Пошли мы пешком на Малую Никитскую, на квартиру самой старшей сестры Клавдии — Полины, жены известного авиаконструктора Георгия Мироновича Можаровского.
Нас встретили не хлебом с солью, а тортом с солью, что, очевидно, было вкуснее, обсыпали овсом. Началось пиршество, семейство Бавыкиных было в полном составе, из моих — только моя мать и сестра Соня. К этому времени моя сестра Маша поступила работать на Канал, а там выходные не совпадали с воскресеньями, а сестру Катю не пустил ее муж — Валерий Перцов, хоть и был он лучшим моим другом. И брат Владимир не приехал. А мой отец, будучи больным, вообще никуда не ездил. Единственный на пиршестве член партии Сергей Давыдович Голочевский — произнес мудрую и тактичную речь, пожелал нам и счастья, и любви, и принимать участие в том огромном созидательном процессе, который охватил всю страну.
Я потом отвечал, что всегда буду работать на благо Родины, а если понадобится, пойду с винтовкой в руках на ее защиту. Знаю, что моя речь понравилась.
На брачную ночь нам уступили свою комнатушку в бараке четвертая сестра Клавдии Серафима и ее муж Борис Александров — артист театра Красной армии.
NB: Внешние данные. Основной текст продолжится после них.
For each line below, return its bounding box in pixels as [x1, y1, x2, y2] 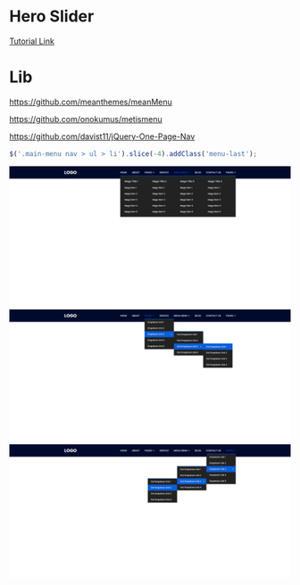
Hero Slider [9, 6, 95, 27]
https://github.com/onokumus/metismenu [9, 113, 162, 124]
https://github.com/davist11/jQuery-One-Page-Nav [9, 131, 196, 142]
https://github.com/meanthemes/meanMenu [9, 96, 172, 107]
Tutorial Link [9, 36, 55, 46]
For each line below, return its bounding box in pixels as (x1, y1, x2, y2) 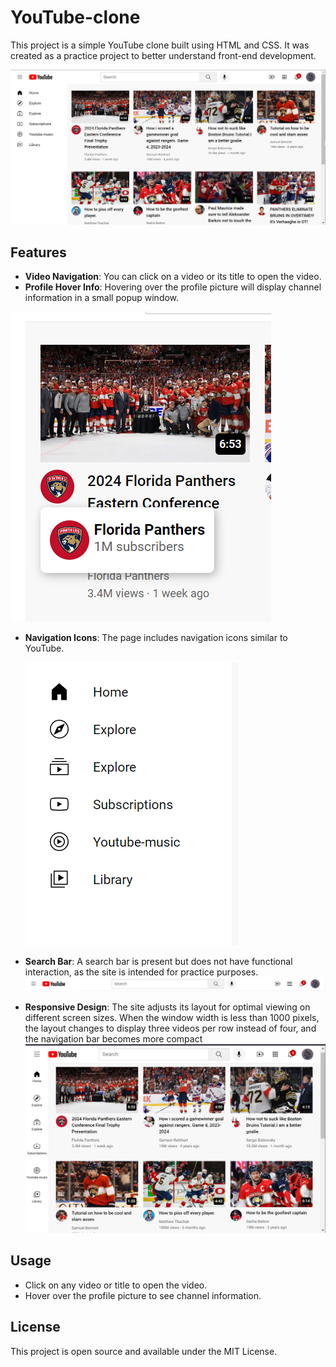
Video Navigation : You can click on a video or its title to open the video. (24, 271, 322, 283)
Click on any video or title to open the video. (24, 1279, 208, 1291)
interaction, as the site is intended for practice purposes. (24, 966, 259, 978)
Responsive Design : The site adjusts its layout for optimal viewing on (24, 1001, 311, 1013)
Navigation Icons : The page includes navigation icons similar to (24, 632, 288, 644)
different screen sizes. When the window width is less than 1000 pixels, (24, 1012, 320, 1024)
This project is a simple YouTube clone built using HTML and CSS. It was (10, 39, 310, 51)
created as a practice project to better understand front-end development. (10, 49, 317, 61)
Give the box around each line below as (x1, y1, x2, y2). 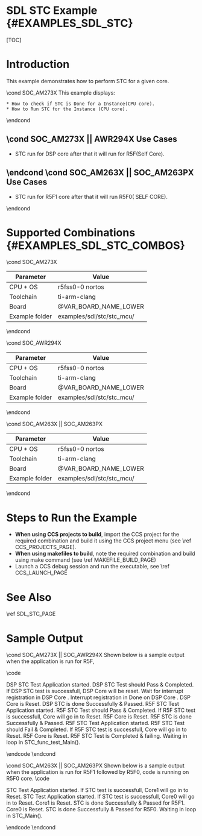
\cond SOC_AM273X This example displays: (6, 89, 116, 96)
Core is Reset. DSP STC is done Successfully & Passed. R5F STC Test (6, 700, 180, 708)
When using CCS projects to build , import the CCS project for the (14, 531, 180, 538)
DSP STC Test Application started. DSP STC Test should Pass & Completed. (6, 681, 194, 688)
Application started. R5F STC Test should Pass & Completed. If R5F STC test (6, 706, 196, 714)
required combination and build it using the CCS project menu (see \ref (14, 537, 192, 544)
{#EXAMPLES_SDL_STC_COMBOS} (6, 239, 186, 252)
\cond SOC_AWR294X (6, 339, 62, 347)
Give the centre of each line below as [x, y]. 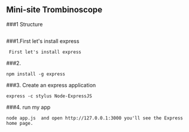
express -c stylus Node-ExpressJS [49, 96]
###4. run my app [28, 107]
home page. [20, 123]
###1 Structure [25, 24]
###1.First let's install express [43, 41]
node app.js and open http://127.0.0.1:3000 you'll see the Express [95, 118]
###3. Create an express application [51, 85]
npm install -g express [36, 74]
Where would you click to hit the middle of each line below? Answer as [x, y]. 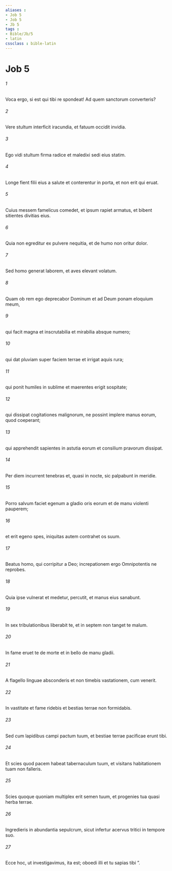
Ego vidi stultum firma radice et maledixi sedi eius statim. [65, 155]
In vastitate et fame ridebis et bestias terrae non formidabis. [69, 708]
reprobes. [16, 570]
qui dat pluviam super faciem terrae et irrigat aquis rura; [64, 359]
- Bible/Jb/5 [19, 34]
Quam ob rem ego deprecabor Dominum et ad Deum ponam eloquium [79, 299]
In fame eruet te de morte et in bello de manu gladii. [60, 653]
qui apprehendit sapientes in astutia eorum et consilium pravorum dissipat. [84, 448]
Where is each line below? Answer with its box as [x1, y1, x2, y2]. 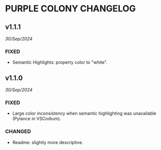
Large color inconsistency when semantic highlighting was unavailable [12, 110, 157, 116]
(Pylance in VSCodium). [12, 116, 61, 122]
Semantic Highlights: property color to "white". [12, 59, 107, 65]
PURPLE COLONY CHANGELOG [5, 3, 136, 14]
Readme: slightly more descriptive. [12, 139, 83, 145]
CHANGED [5, 128, 31, 135]
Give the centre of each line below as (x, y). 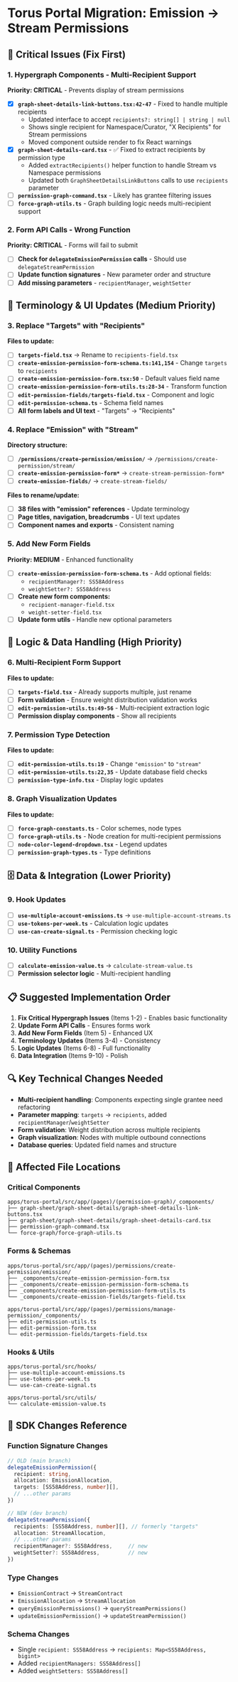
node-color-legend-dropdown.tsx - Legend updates (92, 844)
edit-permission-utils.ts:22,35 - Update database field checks (112, 772)
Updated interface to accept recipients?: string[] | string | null (129, 119)
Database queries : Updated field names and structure (97, 1145)
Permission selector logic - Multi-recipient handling (94, 974)
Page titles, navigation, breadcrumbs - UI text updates (99, 517)
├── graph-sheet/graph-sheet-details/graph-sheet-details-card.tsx (109, 1221)
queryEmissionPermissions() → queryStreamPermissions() (102, 1608)
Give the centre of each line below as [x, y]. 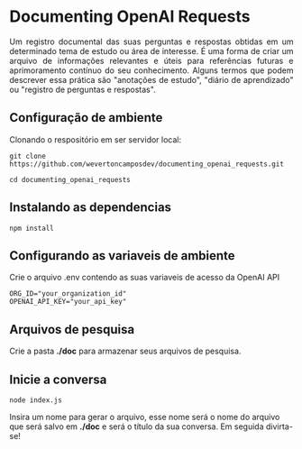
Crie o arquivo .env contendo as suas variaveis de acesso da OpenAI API [145, 278]
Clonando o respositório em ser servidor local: [96, 139]
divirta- [279, 426]
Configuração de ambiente [86, 118]
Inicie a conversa [58, 379]
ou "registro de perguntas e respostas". [82, 89]
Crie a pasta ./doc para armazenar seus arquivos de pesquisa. [125, 351]
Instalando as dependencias [91, 208]
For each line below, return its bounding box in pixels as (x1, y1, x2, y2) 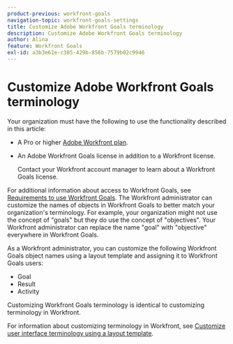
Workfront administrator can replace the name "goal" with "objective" (7, 223, 207, 231)
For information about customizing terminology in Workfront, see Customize (7, 322, 226, 330)
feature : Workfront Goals (7, 43, 82, 50)
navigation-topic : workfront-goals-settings (7, 17, 139, 24)
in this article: (7, 124, 47, 133)
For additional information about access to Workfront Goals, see (7, 186, 192, 194)
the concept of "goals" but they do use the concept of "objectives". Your (7, 216, 216, 224)
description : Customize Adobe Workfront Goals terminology (7, 29, 183, 37)
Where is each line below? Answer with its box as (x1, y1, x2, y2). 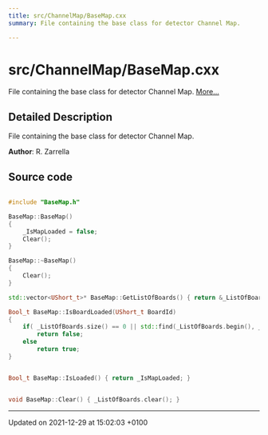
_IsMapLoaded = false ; (22, 227, 98, 236)
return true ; (37, 345, 81, 353)
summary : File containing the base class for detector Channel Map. (8, 19, 241, 27)
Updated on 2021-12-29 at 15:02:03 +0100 (8, 417, 148, 427)
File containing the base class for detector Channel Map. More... (8, 87, 219, 97)
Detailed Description (8, 110, 113, 124)
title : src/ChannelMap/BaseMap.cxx (8, 11, 127, 20)
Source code (8, 170, 73, 184)
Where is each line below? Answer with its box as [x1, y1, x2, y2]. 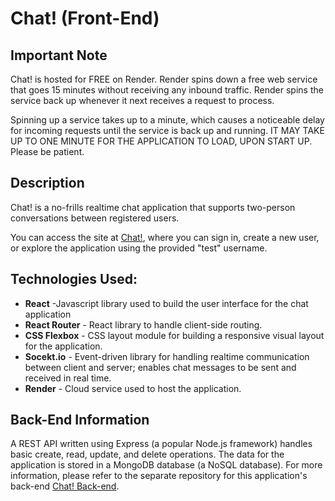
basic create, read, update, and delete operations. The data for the [10, 448, 285, 461]
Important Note [10, 47, 108, 64]
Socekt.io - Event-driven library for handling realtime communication [24, 350, 310, 362]
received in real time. [24, 372, 112, 384]
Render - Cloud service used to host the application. [24, 382, 242, 394]
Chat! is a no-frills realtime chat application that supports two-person [10, 201, 296, 213]
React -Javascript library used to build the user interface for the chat [24, 297, 309, 309]
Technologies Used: [10, 271, 138, 288]
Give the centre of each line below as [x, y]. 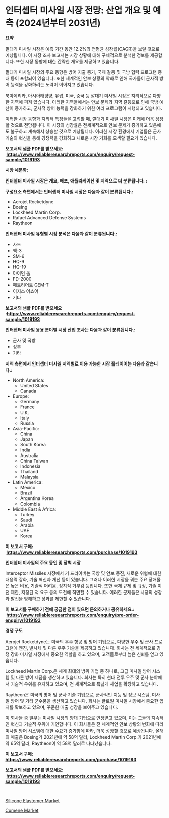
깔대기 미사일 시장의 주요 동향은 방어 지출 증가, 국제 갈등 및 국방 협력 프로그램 [81, 72]
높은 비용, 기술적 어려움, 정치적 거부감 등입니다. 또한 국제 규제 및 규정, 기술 [83, 586]
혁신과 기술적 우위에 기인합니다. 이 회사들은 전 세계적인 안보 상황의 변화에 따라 [87, 724]
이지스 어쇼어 [25, 291]
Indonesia [30, 466]
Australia [29, 455]
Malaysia [29, 477]
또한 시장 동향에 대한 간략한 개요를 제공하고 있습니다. [68, 61]
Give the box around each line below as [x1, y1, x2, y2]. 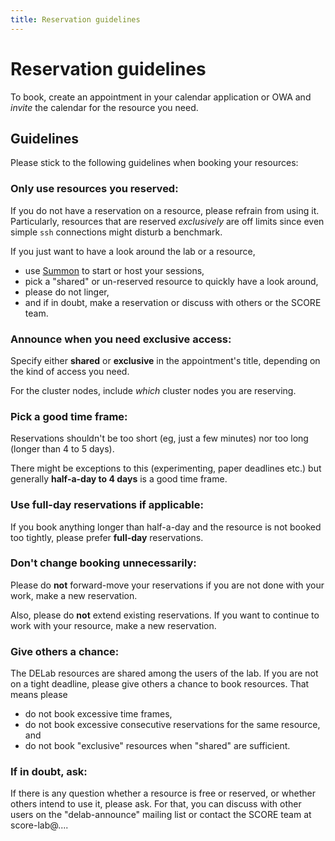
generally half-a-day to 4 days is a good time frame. [10, 473, 228, 485]
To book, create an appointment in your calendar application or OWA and [10, 91, 312, 103]
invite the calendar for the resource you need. [10, 101, 199, 113]
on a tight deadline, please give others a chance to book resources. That [10, 678, 310, 690]
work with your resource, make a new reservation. [10, 619, 217, 631]
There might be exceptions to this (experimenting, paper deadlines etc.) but [10, 462, 322, 475]
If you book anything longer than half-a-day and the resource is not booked [10, 521, 322, 533]
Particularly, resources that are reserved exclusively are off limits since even [10, 215, 325, 227]
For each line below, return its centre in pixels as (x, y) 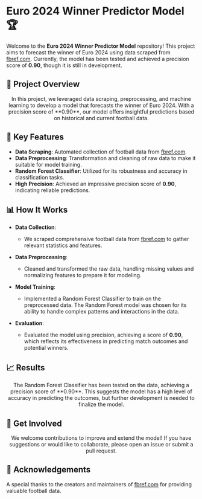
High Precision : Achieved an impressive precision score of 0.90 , (96, 184)
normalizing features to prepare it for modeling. (83, 275)
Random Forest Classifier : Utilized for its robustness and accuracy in (101, 171)
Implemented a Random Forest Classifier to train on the (93, 299)
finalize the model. (101, 404)
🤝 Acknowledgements (49, 470)
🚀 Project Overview (43, 84)
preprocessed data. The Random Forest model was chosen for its (105, 305)
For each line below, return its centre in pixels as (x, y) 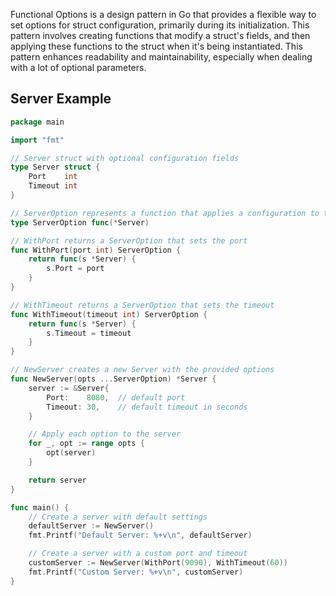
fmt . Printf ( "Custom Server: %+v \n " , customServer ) (136, 572)
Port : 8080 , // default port (116, 397)
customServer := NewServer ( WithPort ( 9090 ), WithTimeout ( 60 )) (158, 563)
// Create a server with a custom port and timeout (138, 554)
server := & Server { (69, 388)
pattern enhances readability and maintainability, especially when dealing (161, 57)
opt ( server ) (71, 453)
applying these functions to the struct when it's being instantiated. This (156, 46)
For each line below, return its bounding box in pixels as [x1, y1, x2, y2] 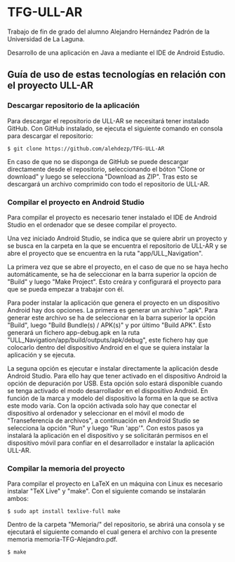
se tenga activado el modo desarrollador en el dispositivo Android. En [7, 386, 208, 395]
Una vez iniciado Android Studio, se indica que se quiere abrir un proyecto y [7, 234, 228, 242]
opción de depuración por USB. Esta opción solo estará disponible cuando [7, 379, 223, 388]
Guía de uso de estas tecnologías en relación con [7, 69, 226, 81]
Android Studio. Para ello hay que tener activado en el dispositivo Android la [7, 371, 227, 380]
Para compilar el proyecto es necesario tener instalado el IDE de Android [7, 213, 217, 221]
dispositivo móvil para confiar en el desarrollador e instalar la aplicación [7, 439, 215, 447]
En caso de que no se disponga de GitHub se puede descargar [7, 157, 189, 165]
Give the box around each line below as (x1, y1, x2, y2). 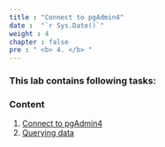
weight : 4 (9, 29, 49, 38)
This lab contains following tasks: (9, 75, 157, 87)
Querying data (21, 128, 75, 138)
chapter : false (9, 37, 69, 47)
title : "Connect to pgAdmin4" (9, 12, 124, 22)
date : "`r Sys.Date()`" (9, 21, 104, 30)
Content (9, 98, 46, 110)
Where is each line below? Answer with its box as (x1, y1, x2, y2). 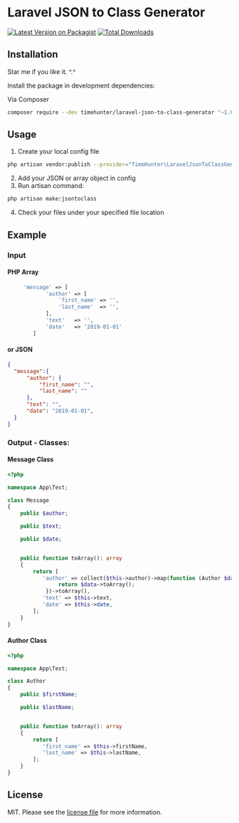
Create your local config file (17, 147, 100, 156)
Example (7, 229, 47, 241)
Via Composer (7, 95, 50, 103)
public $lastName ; (20, 704, 75, 711)
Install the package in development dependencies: (7, 81, 155, 90)
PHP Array (7, 268, 39, 276)
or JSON (7, 345, 33, 354)
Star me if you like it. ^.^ (7, 67, 76, 75)
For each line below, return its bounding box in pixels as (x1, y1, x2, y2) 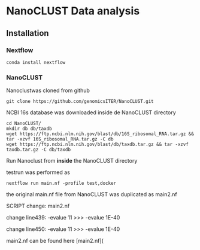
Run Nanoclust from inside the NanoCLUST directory (6, 157, 138, 164)
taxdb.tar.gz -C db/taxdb (6, 147, 71, 153)
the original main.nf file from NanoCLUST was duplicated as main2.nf (6, 191, 178, 198)
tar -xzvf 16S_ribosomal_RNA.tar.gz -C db (6, 136, 114, 142)
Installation (6, 28, 49, 38)
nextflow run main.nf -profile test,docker (6, 181, 117, 187)
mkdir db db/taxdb (6, 126, 52, 132)
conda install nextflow (6, 59, 66, 65)
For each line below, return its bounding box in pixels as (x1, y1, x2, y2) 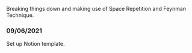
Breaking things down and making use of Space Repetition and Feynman (6, 5, 187, 12)
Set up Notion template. (6, 40, 65, 48)
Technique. (6, 11, 34, 19)
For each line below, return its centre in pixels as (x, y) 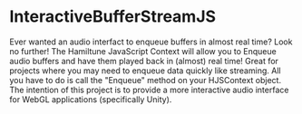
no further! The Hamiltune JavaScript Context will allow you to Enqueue (143, 51)
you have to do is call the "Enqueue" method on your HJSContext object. (146, 80)
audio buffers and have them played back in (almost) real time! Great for (144, 61)
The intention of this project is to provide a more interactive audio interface (149, 90)
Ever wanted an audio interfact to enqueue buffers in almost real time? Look (151, 42)
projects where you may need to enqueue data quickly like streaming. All (145, 71)
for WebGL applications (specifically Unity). (91, 99)
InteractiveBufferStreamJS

Помещался тот барак в бывшем селе Всехсвятском, куда тогда добирались на трамвае. Теперь там метро "Сокол".
В том бараке тянулся длинный коридор, а направо и налево от него шли узкие комнатки, занимаемые артистами. На ночь в конце коридора на табурет садилась старуха сторожиха. Она увидела, что в комнату Александровых пробралась незнакомая пара, и подняла тревогу. Через час раздался ужасный стук. Клавдия вскочила, подбежала, спросила: кто? С искаженным от ужаса лицом она повернулась ко мне и прошептала:
— Милиция!
Струхнул и я. Неужели меня сейчас заберут?
За нас заступились выбежавшие в халатах из своих комнатушек артисты, в том числе и Раневская, которая тогда еще не была знаменитой. Они знали, кто в ту ночь должен ночевать в комнате Александровых, потом много смеялись и ругали чересчур бдительную сторожиху. Между прочим, за сколько-то дней до того происшествия Раневская встретила в коридоре Клавдию и меня и потом спросила Серафиму:
— Кто этот породистый мальчик?
Всю следующую весну и все лето 1934 года я вспоминаю как счастливейшее наше время. Мы почти ежедневно уходили на Яхромскую пойму за разными травами. А вечерами я читал Клавдии вслух.
Сестра Маша побывала у нас в Круглом доме с очередным «парашютистом». После ареста и освобождения она поступила работать в геологический отдел Канала, получала хороший паек. Она показала нам красную книжку своего удостоверения, на корке которого большими золотыми буквами было выведено ОГПУ. Однажды в Москве на улице к ней начал приставать хулиган, она издали показала ему ту книжку, и он в ужасе от нее шарахнулся.
Как-то моя мать пришла с нею к нам на Круглый дом, мы их угощали чем могли. Потом мать долго вспоминала живописную дорогу и радовалась нашему счастью, которое тогда казалось безмятежным.
Однажды явился к нам Николай Лебедев, он нас не застал и остался ждать, забравшись на верхнюю балюстраду. Его двухметровый рост внушил страх всем жильцам Круглого дома. Мы пришли, начали его угощать. Я попросил его почитать стихи. Он декламировал, завывая, а потом выяснилось, что у двери несколько человек подслушивало.
14
Той осенью 1933 года в Москве правительство созвало совещание молодых колхозников-ударников. Рядовые трактористы и доярки произносили пламенные и торжественные речи, клялись в верности великому Сталину. И вдруг выступил один тракторист и сказал примерно так: сидит он в этом прекрасном зале и дали ему слово, а на самом деле он сын кулака и сумел скрыть свое происхождение, а сейчас признается. Тут Сталин прервал его:
— Сын за отца не отвечает.
Речи выступавших, в том числе и этого тракториста, и, разумеется, реплика Сталина были напечатаны во всех газетах. Мне давал читать сперва мой отец, потом один, другой, третий из родных Клавдии. Они очень обрадовались за меня. Сергей Давыдович улыбался, хлопал меня по плечу; он сказал, что выступление тракториста явилось полной неожиданностью для всех и что я теперь могу быть спокоен.
Тогда много о той сталинской реплике говорили, вот и Твардовский о ней вспоминал. Вскоре в «Правде» была напечатана большая статья, подписанная неким весьма важным чином, разъясняющая реплику.